The total number of “Yes” predictions is measured agianst the actual nubmer of “Yes” occurences i.e. when actual value is “Yes”, how often is the prediction correct.
    • TP/(FN+TP)
    • TP/actual yes = 100/105 = 0.95
    • also known as "Sensitivity" or "Recall"

  • False Positive Rate: When it's actually no, how often does it predict yes?
    • FP/(FN+TP)
    • FP/actual no = 10/60 = 0.17

  • True Negative Rate: When it's actually “No”, how often does it predict “no”?
    • TN/(TN+FP)
    • TN/actual no = 50/60 = 0.83
    • equivalent to 1 minus False Positive Rate (1-0.83= 0.17)
    • also known as "Specificity"

  • Precision: When it predicts yes, how often is it correct?
It is the only term where the denominator is taken from a single column rather than from a single column.
    • TP/(FP+TP)
    • TP/predicted yes = 100/110 = 0.91

  • Prevalence: How often does the yes condition actually occur in our sample?
    • actual yes/total = 105/165 = 0.64

It totally depends on the analysis format in order to determine which terminology to focus on.
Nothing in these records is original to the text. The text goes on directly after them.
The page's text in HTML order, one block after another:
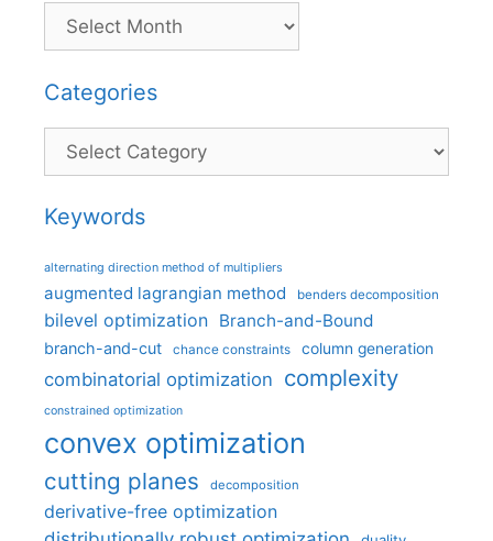
Categories
Categories
Keywords
alternating direction method of multipliers
augmented lagrangian method benders decomposition
bilevel optimization Branch-and-Bound
branch-and-cut chance constraints column generation
combinatorial optimization complexity
constrained optimization
convex optimization
cutting planes decomposition
derivative-free optimization

Lets see these examples:
Spam Mail
Assume, a classifier predicts that the mail is a Spam mail or not.
False Negative: The mail is actually a Spam, but it is predicted not to be, and sent to Inbox.
False Positive: The mail is not a Spam and it is sent to Spam folder instead of the Inbox. This situation is not desirable.
Having a FN situation is acceptable as spam mail enters the Inbox. But a FP may cause miss of important messages. So, in this case, we need to decrease the FP. Hence, low value of Specificity is required in this case.

Fraud Detection
Assume, a classifier predicts if the customer makes a fraud transaction or not.
False Positive: Normal transaction is tagged as a Fraud transaction
False Negative: Fraud transaction is tagged as a Normal transaction. This is not desired.
Case of FP is acceptable as on double check, the authenticity of the transaction is found out and the company is in no loss anyway. But in case of FN, a fraud transaction is mis-tagged as a Normal one which is to be filtered.
Hence, FN is to be decreased, (i.e. TP is to be increased) so, high value of Sensitivity is required here.

 A couple other terms are also worth mentioning:
  • Null Error Rate: This is how often you would be wrong if you always predicted the majority class. (In our example, the null error rate would be 60/165=0.36 because if you always predicted yes, you would only be wrong for the 60 "no" cases.) This can be a useful baseline metric to compare your classifier against. However, the best classifier for a particular application will sometimes have a higher error rate than the null error rate, as demonstrated by the Accuracy Paradox.
  • Cohen's Kappa: This is essentially a measure of how well the classifier performed as compared to how well it would have performed simply by chance. In other words, a model will have a high Kappa score if there is a big difference between the accuracy and the null error rate.
  • F Score: This is a weighted average of the true positive rate (recall) and precision.
  • ROC Curve: This is a commonly used graph that summarizes the performance of a classifier over all possible thresholds. It is generated by plotting the True Positive Rate (y-axis) against the False Positive Rate (x-axis) as you vary the threshold for assigning observations to a given class.